After motoring south I turn left at the second traffic signal to continue my journey east. I am ‘heading home for the holidays.’ Home, to be with my family, even though I don’t know most of them very well, yet. The road is still nearly untraveled, reminding me of the line from the poet, ‘and I—I took the one less traveled by, and that has made all the difference.’ Yes, it has made all the difference. The church, nestled among homes on the forested hills at the eastern edge of town, is my destination.
There, to glorify the birth of the Son of God, with the brethren. At last my drive comes to an end in a U-turn in front of the temple, as I park by the roadside. Inside the doors, I buy two candles to light as an offering for me and a friend, kiss the ikon of Saint George, and turn aside to make way for a young couple carrying a newborn infant, as they step forward to the entrance of the nave. I realize what I have walked into unexpectedly. It is a forty-day blessing. I cannot see if the infant is a baby boy or girl.
Moving to the back to let others in closer as they gather around, some wielding flashless camera phones, I am too distracted to listen carefully to what Father Alban is saying. I still don’t know if the baby is a boy or a girl. The prayers and blessing finish. The priest takes the babe in his hands and lifting it heavenward chants, ‘The child of God is churched in the name of the Father and of the Son and of the Holy Spirit,’ as he advances to the altar. There, without going in, he raises the newborn in dedication before the ikons.

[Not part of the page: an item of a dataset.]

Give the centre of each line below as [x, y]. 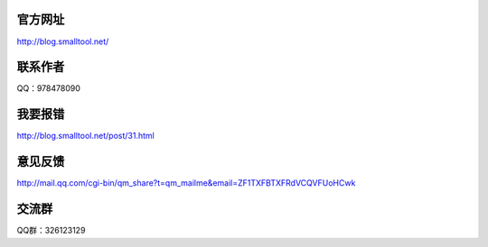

‘Ah, so it must be a girl,’ I think to myself, ‘otherwise he would have taken it inside the altar and circumambulate the holy table.’ Few priests are willing to break with tradition, like Father John does, who takes all infants into the altar, regardless of gender. I look about for a place to stand for the service and slide into an empty pew on the right of the main aisle, opposite where I usually stand. ‘My guardian angel,’ I wonder, ‘will he know where I am?’ remembering a saying of Mother Gavrilía.
The quiet of the outside world gives way to the music of divine service, and I ponder the twin gifts of silence and of praise. The holy Child, being rushed to birth in an unlikely place, a shepherd’s cave, through the hustle and bustle and noise of a market town, was anything but quiet. It was even noisy, at first. Then, as the holy family went down, off the beaten track to find the caves, the coolness and silence of the coming night ushered them to the place of birth-giving, its poverty hiding it from the world.
Truth never changes, but we do. Things look different to us at their beginning and at their ending. The passage of time adds weight to what at first seemed light, or reveals to be nearly nothing what once we thought glorious and grand. Initial happiness can sour, but heart-breaking losses can prepare us for more than we ever thought possible. Swept as dust before a whirlwind, we lose our balance and fall, and blinded by our passions lose our way. Belief, faith, and trust are keys that open a door to life.
Though she knew beforehand, and the man selected to be her husband also, what must be His name, and others who came seeking a king, His gender and office, the shepherds instructed by angels in unforgettable tones the nature of God’s purposes still cried out when they found Him, ‘It’s a boy!’ as they gathered around, glad eyes reflecting a light that illuminated people who had walked, forever it seemed, in darkness. And a new silence, that of the Kingdom without end, befell the world.